V.C.: Mazzoleni e Kukje Gallery hanno esplorato le connessioni fra Bonalumi e Seung Jio nella sede di Londra, così come anche al Frieze Masters di ottobre. Come è nata questa eccezionale collaborazione?
D.M.: Da inizio ottobre la galleria di Londra ospita presso la sua sede la mostra “Il Paradosso della Prossimità. Agostino Bonalumi e Lee Seung Jio” (The Paradox of Proximity: Agostino Bonalumi and Lee Seung Jio). La mostra, a cura di Marco Scotini, è stata organizzata in collaborazione con Kukje gallery, con la quale abbiamo anche condiviso il nostro stand a Frieze Masters London, presentando uno splendido progetto. I rapporti con Kukje gallery sono nati alcuni anni fa e si sono consolidati nel 2021 con il primo stand condiviso e, con l’apertura a mercati orientali siamo stati particolarmente felici di iniziare questa proficua collaborazione, significativa per entrambe le gallerie, sia come scoperta dei propri artisti rappresentati sia come nuovo approccio culturale e di mercato.

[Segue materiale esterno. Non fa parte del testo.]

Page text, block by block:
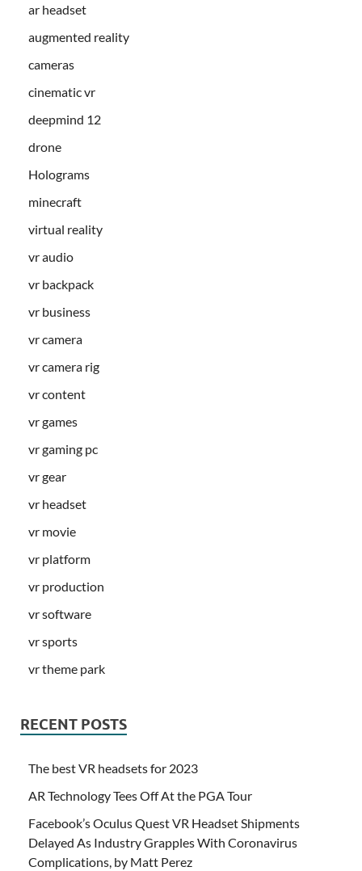
ar headset
augmented reality
cameras
cinematic vr
deepmind 12
drone
Holograms
minecraft
virtual reality
vr audio
vr backpack
vr business
vr camera
vr camera rig
vr content
vr games
vr gaming pc
vr gear
vr headset
vr movie
vr platform
vr production
vr software
vr sports
vr theme park
RECENT POSTS
The best VR headsets for 2023
AR Technology Tees Off At the PGA Tour
Facebook’s Oculus Quest VR Headset Shipments
Delayed As Industry Grapples With Coronavirus
Complications, by Matt Perez

V.C.: Da una parte una mostra intima con i monocromi in dialogo con le opere di Lee Seung, dall’altra un’importante retrospettiva legata anche all’ambito teatrale, indagato da Bonalumi negli anni ‘70. L’una non esclude l’altra, c’è una forte correlazione fra teatro e opere plastiche…
D.M.: Assolutamente sì, entrambe le mostre si focalizzano durante periodi cruciali per la ricerca dell’artista, tra gli anni sessanta e settanta. La prima mostra presentata presso la galleria di Londra demarca un orizzonte di due artisti così lontani nel loro contesto geopolitico e culturale, ma al contempo ritenuti pionieri nel superamento dell’arte informale, il titolo della mostra allude proprio a questa distanza spaziale e temporale tra di loro sottolineando l’intrigante affinità della loro ricerca creando questo paradosso. La mostra “Agostino Bonalumi. Il Teatro delle Forze”, grazie alla preziosa curatela di Marco Scotini, evidenzia, nella sede di Torino, il ruolo della macchina teatrale e come questa allude alle forze plastiche che ogni lavoro di Bonalumi esibisce e formalizza. Come evidenzia il curatore stesso: “Un vero e proprio teatro di forze è all’opera nei monocromi plastici di Bonalumi. Per questo, all’inizio degli anni settanta, gli spazi scenici delle due azioni coreografiche (“Partita” e “Rot”), al centro della mostra, diventano i luoghi per eccellenza della ricerca plastico-dinamica di Bonalumi. Proprio perché vi incontriamo anche forze acustiche, forze coreografiche, luministiche che entrano in un rapporto di mutua dipendenza e simultaneità con quelle plastiche e cromatiche delle sculture dell’artista.”
V.C.: Queste due rassegne vedono la cura di Marco Scotini e la collaborazione dell’Archivio Bonalumi, che con voi hanno creato due rassegne originali e molto interessanti, una sinergia di sicuro successo, complimenti e grazie per aver reso omaggio al Maestro Bonalumi con “The Paradox of Proximity: Agostino Bonalumi and Lee Seung Jio” e “Agostino Bonalumi. Il Teatro delle Forze”.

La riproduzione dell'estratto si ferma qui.